When dealing specifically with blood and the development of cardiovascular disease, it is key to address the detailed structure and dynamics of blood in the surroundings of the endothelium, as recent work has revealed a correlation between the flow-induced mechano-transduction in the glycocalyx and the development of atherosclerosis. The presence of the glycocalyx is supposed necessary for the endothelial cells to respond to fluid shear, and its role is characterized by studying its response to shear stress. A coarse-grained model and a preliminary numerical simulation of the blood flow over the exact, microscale, corrugated EC shape covered by a prototype ESL have been proposed. Another direction we are undertaking is to enhance our current, simplistic, interfacial tension model with additional stresses and bending properties associated with elastic structures.
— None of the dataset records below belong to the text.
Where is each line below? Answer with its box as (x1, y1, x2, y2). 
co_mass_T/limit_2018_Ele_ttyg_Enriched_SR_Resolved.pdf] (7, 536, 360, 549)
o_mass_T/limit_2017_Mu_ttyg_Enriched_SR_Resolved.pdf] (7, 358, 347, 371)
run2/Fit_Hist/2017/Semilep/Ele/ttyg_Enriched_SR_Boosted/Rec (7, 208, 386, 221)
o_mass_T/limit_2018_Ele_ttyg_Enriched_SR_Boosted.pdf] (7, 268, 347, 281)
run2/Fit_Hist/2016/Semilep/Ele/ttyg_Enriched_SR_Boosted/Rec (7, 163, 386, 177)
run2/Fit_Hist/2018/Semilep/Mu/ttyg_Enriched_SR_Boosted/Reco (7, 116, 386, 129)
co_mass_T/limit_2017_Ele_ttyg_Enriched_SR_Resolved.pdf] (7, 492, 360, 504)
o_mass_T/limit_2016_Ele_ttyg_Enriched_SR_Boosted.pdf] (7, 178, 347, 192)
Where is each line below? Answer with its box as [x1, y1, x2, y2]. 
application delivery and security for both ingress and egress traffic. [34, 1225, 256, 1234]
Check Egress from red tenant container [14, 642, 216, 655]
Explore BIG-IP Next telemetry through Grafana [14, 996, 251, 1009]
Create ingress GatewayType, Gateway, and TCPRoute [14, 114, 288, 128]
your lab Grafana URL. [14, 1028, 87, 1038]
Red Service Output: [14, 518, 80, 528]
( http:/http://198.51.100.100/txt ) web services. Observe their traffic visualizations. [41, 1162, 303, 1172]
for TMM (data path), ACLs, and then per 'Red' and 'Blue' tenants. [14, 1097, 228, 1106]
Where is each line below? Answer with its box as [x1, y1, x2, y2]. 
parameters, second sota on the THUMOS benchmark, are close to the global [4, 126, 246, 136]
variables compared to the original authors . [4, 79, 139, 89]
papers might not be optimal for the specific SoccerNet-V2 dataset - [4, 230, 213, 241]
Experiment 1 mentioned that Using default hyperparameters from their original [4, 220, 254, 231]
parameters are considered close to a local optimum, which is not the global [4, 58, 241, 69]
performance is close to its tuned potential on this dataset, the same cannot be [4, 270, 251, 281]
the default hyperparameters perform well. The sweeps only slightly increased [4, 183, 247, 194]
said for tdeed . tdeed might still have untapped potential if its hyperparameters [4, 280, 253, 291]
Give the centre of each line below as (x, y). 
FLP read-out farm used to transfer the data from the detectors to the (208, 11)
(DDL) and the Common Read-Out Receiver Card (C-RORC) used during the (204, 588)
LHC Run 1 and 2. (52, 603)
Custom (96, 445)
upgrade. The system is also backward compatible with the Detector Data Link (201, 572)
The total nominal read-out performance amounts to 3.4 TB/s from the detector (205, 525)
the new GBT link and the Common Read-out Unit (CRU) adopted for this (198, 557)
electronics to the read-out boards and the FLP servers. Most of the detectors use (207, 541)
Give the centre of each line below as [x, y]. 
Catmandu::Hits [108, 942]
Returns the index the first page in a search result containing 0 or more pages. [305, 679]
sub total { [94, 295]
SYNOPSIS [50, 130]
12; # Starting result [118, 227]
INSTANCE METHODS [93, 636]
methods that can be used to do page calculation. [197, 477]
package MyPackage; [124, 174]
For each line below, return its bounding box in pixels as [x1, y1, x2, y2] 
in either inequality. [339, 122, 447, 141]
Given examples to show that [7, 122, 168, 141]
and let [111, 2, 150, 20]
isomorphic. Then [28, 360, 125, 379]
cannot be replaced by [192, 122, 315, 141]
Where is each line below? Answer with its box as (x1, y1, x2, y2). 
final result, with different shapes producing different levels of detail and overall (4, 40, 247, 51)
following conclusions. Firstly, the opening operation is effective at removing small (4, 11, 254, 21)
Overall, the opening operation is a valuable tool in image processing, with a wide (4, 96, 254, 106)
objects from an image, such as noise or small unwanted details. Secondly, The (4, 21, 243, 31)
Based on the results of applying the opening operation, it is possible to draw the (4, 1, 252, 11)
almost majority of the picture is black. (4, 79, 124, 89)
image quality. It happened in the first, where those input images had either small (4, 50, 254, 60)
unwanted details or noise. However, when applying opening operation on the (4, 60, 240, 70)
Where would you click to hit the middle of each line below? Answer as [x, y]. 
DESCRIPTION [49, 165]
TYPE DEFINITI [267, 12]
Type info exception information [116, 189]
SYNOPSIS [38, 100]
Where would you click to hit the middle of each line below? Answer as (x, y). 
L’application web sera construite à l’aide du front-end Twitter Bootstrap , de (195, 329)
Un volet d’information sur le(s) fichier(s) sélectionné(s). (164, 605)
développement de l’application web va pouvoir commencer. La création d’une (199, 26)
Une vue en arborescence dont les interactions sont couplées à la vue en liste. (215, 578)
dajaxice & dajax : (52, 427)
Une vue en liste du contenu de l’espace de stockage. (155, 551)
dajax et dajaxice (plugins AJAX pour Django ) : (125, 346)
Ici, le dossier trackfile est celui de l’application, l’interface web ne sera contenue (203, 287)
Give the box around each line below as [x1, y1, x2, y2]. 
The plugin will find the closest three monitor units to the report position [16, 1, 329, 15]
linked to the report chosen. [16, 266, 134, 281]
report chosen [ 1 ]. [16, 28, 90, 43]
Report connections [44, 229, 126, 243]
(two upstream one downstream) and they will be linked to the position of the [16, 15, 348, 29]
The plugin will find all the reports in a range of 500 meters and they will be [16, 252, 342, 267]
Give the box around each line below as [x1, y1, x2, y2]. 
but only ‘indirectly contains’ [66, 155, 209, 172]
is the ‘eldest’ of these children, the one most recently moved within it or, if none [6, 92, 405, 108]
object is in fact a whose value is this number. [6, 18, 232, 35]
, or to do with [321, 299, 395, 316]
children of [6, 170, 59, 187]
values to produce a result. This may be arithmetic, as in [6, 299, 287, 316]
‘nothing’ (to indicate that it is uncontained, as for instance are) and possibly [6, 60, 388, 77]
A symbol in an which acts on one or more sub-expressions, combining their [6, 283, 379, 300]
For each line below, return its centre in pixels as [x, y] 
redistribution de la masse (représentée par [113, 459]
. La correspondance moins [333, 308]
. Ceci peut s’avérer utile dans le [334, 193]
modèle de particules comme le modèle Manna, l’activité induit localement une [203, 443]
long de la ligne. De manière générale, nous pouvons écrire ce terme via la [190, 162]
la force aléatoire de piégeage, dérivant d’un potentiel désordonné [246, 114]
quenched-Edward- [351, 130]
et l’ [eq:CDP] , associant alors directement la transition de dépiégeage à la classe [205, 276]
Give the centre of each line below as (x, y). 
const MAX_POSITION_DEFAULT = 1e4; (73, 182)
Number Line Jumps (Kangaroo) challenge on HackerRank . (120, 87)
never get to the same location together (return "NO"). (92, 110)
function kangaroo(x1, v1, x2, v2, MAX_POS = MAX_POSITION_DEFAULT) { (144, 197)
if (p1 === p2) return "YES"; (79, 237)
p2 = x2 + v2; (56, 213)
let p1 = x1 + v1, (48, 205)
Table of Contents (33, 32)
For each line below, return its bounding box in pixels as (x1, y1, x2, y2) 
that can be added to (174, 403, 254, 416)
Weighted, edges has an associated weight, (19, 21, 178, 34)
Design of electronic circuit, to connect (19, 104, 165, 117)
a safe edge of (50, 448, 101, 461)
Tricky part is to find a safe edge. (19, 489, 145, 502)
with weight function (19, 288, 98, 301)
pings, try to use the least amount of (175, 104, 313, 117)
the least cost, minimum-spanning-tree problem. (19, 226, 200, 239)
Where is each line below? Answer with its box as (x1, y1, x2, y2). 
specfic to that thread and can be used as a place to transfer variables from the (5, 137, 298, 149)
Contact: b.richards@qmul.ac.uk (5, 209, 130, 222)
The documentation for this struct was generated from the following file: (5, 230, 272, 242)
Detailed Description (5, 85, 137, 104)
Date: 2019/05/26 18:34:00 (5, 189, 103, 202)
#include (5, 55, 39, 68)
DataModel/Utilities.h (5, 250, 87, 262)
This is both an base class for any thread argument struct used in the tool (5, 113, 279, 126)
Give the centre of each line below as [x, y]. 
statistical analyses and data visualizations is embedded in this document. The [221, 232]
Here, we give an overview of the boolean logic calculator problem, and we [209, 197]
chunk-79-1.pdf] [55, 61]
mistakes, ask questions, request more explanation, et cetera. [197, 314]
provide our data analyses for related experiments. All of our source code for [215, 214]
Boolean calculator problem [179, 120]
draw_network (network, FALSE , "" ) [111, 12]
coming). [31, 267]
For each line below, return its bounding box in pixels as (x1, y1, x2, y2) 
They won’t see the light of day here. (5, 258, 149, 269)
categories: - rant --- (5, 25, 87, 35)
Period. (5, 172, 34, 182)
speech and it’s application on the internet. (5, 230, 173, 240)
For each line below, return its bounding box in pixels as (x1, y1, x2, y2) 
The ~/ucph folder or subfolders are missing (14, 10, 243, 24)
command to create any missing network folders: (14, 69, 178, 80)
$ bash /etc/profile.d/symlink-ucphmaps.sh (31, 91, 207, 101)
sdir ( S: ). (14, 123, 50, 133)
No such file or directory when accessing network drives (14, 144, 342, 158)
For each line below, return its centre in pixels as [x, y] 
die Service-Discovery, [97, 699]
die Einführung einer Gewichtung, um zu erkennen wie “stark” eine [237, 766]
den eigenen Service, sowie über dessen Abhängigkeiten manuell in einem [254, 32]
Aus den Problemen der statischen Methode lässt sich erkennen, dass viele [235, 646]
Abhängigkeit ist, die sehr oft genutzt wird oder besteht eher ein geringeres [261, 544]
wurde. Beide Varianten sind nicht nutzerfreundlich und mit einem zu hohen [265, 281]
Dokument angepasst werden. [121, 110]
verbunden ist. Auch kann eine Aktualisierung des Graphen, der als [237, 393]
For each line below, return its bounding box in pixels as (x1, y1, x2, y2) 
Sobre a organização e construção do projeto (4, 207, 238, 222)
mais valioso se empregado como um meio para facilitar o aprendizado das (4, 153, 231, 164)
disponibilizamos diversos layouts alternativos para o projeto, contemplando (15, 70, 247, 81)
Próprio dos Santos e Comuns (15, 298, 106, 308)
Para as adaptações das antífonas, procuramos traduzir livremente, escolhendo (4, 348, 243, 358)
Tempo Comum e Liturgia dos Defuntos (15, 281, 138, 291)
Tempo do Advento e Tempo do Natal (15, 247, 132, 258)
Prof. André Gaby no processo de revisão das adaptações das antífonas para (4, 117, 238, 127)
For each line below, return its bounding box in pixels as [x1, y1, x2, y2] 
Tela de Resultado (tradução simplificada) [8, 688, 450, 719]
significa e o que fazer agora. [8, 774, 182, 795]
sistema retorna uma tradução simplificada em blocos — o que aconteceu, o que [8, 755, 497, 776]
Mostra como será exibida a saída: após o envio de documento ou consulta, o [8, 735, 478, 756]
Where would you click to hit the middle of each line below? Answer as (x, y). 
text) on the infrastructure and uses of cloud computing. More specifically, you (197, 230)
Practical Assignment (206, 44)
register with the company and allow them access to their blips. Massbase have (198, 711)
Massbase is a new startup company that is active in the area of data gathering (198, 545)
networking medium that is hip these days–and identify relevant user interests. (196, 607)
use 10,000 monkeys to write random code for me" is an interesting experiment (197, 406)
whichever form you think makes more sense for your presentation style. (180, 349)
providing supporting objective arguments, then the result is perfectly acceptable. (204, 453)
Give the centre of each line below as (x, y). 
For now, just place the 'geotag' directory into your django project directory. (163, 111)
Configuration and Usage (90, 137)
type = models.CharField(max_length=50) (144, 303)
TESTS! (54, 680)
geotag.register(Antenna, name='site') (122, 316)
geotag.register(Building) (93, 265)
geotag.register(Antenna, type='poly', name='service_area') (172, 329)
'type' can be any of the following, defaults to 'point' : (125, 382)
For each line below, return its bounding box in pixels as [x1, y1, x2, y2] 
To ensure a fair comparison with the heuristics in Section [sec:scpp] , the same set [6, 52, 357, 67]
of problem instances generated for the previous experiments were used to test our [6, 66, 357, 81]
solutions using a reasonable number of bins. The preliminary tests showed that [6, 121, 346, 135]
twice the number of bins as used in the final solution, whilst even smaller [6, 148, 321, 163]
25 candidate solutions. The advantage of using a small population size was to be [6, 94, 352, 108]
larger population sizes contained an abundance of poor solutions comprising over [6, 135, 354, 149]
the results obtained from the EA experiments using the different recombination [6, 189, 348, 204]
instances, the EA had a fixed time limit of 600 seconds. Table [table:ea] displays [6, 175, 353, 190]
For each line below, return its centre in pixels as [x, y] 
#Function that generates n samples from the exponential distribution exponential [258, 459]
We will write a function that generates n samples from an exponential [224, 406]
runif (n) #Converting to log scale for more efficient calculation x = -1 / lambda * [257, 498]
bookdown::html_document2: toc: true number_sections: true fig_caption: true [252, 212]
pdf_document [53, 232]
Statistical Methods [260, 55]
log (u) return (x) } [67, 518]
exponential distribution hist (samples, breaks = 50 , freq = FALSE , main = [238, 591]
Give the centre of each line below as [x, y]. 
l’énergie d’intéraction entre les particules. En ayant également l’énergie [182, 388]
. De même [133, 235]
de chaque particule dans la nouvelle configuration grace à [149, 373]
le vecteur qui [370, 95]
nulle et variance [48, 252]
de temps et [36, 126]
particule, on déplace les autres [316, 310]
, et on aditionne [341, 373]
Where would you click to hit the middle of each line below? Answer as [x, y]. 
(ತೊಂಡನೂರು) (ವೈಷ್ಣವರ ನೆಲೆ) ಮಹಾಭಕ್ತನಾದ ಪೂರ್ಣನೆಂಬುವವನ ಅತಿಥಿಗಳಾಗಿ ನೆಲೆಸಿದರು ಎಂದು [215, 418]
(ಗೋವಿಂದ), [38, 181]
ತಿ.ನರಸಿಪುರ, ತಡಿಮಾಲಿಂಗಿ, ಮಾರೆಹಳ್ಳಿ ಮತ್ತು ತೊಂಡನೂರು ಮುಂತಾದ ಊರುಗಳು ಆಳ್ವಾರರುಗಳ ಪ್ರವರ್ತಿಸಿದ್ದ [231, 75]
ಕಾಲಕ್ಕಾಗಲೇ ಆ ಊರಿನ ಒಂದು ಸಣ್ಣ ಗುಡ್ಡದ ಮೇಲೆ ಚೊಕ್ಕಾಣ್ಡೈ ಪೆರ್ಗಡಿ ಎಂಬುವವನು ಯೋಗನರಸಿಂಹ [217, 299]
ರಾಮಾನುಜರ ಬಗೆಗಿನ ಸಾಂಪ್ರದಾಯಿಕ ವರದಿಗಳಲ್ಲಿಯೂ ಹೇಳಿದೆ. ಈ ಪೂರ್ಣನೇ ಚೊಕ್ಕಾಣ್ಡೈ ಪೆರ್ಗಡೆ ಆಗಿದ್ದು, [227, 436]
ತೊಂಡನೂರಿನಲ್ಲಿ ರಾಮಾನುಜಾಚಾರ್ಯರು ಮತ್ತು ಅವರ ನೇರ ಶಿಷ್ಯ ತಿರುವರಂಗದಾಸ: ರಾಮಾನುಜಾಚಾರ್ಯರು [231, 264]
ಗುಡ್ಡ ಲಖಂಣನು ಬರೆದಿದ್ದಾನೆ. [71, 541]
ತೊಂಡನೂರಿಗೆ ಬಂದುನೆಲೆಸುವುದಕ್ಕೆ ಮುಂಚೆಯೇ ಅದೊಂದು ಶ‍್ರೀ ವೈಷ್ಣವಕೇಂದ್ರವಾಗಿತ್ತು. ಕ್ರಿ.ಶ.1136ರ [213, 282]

Our current effort is to modify and extend the behaviour our fluid-fluid interface so as to enrich and adapt its existing mechanical properties, in a manner which mimics the thin membrane of erythrocytes.

If, at one hand, the microscopic blood-wall interaction has a noticeable importance for pathological states, on the other hand, the simulation of large-scale circulatory systems relies on sophisticated imaging techniques and powerful simulation methodologies. Owing to the basic assets of hydrokinetic modeling, the unifying LB methodology provides a reliable and robust approach to the understanding of cardiovascular disease in multiple-scale arterial systems, with great potential for impact on biophysical and biomedical applications. The inclusion of RBCs allows to reproduce non-trivial blood rheology and represents a step forward for clinical purposes, as much as for the basic understanding of biomechanics in model and physiological scenarios.